[Problem statement]
When you reach the line containing "pixels as (x, y)" in the entries below, begin reproducing lines exactly, and stop once the line containing "Imaginemos una ventana" is done.
* * * *
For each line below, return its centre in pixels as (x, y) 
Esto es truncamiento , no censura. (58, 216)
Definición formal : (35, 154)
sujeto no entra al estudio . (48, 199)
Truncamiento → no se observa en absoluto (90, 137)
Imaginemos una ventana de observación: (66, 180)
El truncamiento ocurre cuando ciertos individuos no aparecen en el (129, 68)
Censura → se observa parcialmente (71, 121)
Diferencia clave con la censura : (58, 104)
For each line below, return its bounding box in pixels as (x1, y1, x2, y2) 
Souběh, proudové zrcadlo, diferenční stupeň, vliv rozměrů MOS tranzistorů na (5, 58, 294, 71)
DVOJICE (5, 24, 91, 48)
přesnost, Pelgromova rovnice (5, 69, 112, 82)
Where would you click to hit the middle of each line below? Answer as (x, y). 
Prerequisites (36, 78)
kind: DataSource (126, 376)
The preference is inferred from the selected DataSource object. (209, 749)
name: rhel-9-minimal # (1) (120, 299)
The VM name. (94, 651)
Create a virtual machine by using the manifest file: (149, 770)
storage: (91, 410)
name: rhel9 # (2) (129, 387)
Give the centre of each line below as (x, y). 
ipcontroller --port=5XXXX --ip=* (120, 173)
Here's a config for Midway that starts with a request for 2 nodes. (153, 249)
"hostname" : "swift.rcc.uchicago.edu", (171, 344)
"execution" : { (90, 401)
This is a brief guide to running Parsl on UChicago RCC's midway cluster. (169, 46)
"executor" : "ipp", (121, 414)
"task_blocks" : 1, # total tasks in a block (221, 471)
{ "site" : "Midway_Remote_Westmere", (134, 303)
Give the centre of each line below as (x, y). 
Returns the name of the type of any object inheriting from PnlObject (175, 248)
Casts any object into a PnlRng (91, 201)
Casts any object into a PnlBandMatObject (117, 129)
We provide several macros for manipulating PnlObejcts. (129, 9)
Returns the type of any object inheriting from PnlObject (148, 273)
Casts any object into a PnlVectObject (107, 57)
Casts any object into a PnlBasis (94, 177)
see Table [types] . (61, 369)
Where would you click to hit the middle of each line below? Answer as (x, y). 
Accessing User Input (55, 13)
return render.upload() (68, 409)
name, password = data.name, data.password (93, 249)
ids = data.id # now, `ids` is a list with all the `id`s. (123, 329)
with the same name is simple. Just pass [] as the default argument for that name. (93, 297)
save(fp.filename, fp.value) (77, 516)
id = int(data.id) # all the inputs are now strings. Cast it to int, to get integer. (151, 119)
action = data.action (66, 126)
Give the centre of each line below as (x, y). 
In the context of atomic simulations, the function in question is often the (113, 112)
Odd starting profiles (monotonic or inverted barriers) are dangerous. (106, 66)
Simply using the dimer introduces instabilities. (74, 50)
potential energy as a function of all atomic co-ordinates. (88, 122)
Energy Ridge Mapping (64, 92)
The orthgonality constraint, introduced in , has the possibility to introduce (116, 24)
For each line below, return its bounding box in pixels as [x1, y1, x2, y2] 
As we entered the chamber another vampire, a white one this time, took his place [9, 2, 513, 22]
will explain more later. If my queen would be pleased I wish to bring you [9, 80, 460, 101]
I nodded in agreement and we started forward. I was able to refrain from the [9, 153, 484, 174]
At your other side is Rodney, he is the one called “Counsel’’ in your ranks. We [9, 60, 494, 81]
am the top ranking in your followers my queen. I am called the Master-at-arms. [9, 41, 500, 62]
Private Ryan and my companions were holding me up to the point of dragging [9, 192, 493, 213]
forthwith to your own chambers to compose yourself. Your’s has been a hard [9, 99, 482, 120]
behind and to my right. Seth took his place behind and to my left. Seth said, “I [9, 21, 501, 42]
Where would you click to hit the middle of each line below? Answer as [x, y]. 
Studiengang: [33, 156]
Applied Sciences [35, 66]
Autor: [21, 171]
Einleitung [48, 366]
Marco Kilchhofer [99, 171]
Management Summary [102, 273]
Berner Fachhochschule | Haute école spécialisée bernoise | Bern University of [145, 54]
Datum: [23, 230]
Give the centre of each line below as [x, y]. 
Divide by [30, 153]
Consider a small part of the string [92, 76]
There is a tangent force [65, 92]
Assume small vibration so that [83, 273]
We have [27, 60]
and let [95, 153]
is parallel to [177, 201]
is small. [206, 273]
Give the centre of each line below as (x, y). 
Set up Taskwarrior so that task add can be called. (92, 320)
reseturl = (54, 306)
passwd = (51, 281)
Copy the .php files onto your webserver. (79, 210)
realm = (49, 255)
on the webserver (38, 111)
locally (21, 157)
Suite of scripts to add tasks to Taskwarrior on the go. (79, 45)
* * * *
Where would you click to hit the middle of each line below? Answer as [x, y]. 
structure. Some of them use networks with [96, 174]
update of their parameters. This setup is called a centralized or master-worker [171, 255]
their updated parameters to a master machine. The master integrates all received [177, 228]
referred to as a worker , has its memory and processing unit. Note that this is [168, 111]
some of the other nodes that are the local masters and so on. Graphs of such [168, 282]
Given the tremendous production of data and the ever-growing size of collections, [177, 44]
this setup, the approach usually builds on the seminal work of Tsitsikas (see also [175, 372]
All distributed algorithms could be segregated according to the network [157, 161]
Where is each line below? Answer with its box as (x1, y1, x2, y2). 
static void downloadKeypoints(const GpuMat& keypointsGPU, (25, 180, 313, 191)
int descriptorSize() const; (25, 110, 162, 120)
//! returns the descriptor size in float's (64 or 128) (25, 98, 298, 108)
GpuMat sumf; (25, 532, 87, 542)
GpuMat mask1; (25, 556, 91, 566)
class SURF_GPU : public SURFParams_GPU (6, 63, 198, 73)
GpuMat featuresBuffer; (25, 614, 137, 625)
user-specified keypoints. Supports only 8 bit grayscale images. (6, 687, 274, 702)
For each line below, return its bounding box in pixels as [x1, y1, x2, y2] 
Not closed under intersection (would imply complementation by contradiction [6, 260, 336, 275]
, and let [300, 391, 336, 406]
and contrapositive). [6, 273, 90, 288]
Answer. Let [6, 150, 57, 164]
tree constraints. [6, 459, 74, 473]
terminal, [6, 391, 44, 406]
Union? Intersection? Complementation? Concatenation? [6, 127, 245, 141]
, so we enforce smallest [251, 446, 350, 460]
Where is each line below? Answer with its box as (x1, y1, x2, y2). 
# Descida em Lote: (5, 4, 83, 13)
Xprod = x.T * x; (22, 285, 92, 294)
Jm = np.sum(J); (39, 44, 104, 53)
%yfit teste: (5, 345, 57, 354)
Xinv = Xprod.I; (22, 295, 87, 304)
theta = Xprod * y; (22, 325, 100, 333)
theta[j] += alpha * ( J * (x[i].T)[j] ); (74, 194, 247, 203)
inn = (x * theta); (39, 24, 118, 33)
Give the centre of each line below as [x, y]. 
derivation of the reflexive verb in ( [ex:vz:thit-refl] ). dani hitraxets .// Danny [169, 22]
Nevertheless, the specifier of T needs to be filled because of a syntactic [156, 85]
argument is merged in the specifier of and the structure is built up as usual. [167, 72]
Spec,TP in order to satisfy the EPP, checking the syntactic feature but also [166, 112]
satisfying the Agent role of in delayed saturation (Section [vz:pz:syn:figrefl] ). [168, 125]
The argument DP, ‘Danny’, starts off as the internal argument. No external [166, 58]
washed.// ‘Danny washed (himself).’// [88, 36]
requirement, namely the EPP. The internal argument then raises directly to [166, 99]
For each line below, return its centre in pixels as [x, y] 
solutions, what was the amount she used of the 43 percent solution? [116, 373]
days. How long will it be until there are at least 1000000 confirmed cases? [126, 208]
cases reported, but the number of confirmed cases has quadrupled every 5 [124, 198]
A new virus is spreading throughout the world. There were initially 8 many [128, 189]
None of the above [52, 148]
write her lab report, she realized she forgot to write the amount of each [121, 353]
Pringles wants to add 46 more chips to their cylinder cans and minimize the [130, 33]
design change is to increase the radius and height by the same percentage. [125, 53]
* * * *
[Task response]
For each line below, return its centre in pixels as (x, y) 
Esto es truncamiento , no censura. (58, 216)
Definición formal : (35, 154)
sujeto no entra al estudio . (48, 199)
Truncamiento → no se observa en absoluto (90, 137)
Imaginemos una ventana de observación: (66, 180)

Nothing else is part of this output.